Durante la mayor parte de nuestra historia la opacidad ha sido la regla en la relación entre el ciudadano y sus instituciones. Incluso con la transición democrática prevaleció la cultura del secretismo en la gestión pública, pese a que la Constitución de 1992, en su artículo 28 garantiza el derecho a informarse y establece que “las fuentes públicas de información son libres para todos”.

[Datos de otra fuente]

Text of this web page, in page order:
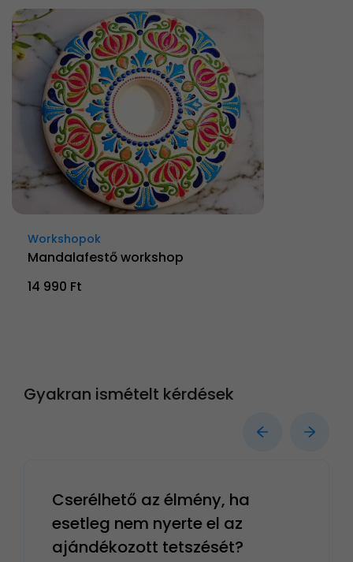
Workshopok
Mandalafestő workshop
14 990 Ft
Gyakran ismételt kérdések
Cserélhető az élmény, ha
esetleg nem nyerte el az
ajándékozott tetszését?

Una cosa es el derecho constitucional y otra su aplicación en la práctica. Los sucesivos gobiernos recurrieron a múltiples trabas burocráticas y a las más inverosímiles excusas para impedir que la gente –y, sobre todo, la prensa– acceda a datos públicos considerados tabúes. El Estado paraguayo, históricamente inútil para proteger al ciudadano frente a la inseguridad y garantizar salud y educación, era celoso vigilante de la privacidad de sus funcionarios.
La lucha por la transparencia fue muy difícil. La tozudez periodística conquistó, paso a paso, rendijas de iluminación en el mundo oscuro que escondía nóminas de funcionarios, salarios, presupuestos, declaraciones juradas y viáticos pagados por el pueblo.
La presión social y mediática logró, en 2014, la sanción de la Ley de Libre Acceso Ciudadano a la Información Pública y Transparencia Gubernamental. Fuimos los últimos de la región en tener una norma así. Cada institución estaba obligada a mostrar sus datos en un portal oficial. Esto ocurrió durante el mandato de Horacio Cartes, quien celebró el hecho como un logro histórico y expresó que “cuando hay transparencia la gente vuelve a estar por encima de los intereses personales porque le entregamos las llaves del poder al pueblo, para que el pueblo mismo sea contralor del gasto público”.
Esta ley tuvo efectos notables en los años siguientes. Gracias al escrutinio público nos enteramos de los salarios de oro, de los múltiples casos de planillerismo y nepotismo, de las compras con sobreprecio, de los gastos inútiles en viajes, de las adjudicaciones tramposas, del manejo de los fondos de emergencia y de las inconsistencias en las declaraciones juradas.
Pero no fue suficiente para mejorar nuestra pésima posición en el Índice de Percepción de la Corrupción de Transparencia Internacional. Si con su vigencia somos señalados como uno de los países más corruptos de Sudamérica, imagínese usted dónde estaríamos sin esa ley.
Es lo que está a punto de ocurrir. El oficialismo aprovechó la presentación de una ley de “protección de datos personales” para introducir un artículo que aniquila el acceso a información pública, sobre todo a la referida a funcionarios estatales. Se pretende que cualquier solicitud de información proveniente de un particular o un medio de prensa pase primero por una agencia gubernamental que analizará su pertinencia y, además, deberá contar con la aprobación ¡del propio funcionario investigado!
El Parlamento está a punto de tumbar de un manotazo una de las pocas herramientas con las que cuenta la sociedad para impedir los abusos cometidos en los cargos públicos. Esta barbaridad solo puede ser corregida por un veto presidencial, aunque es difícil que eso ocurra, pues lo que comentamos parece formar parte de la creciente inclinación autoritaria que muestra este gobierno.
Esto se inscribe en una larga lista de hechos que apuntan al debilitamiento de los controles institucionales, como la destitución de la senadora Kattya González, la reticencia a debatir temas claves en las Cámaras, la creación de la comisión garrote contra las oenegés, la cooptación de órganos judiciales y el intento de ocultar los votos públicos de los ministros de la Corte Suprema de Justicia. Ahora es la prensa la que verá cercenadas sus posibilidades de descubrir casos de corrupción.
Cartes ya no simpatiza con la Ley de Transparencia, la misma que él promulgó hace más de una década. Estamos cerca de un retroceso enorme para nuestra democracia. El acceso a la información se convierte de nuevo en un riesgo para la “seguridad” de aquellos que reclaman su derecho “a no ser vistos”.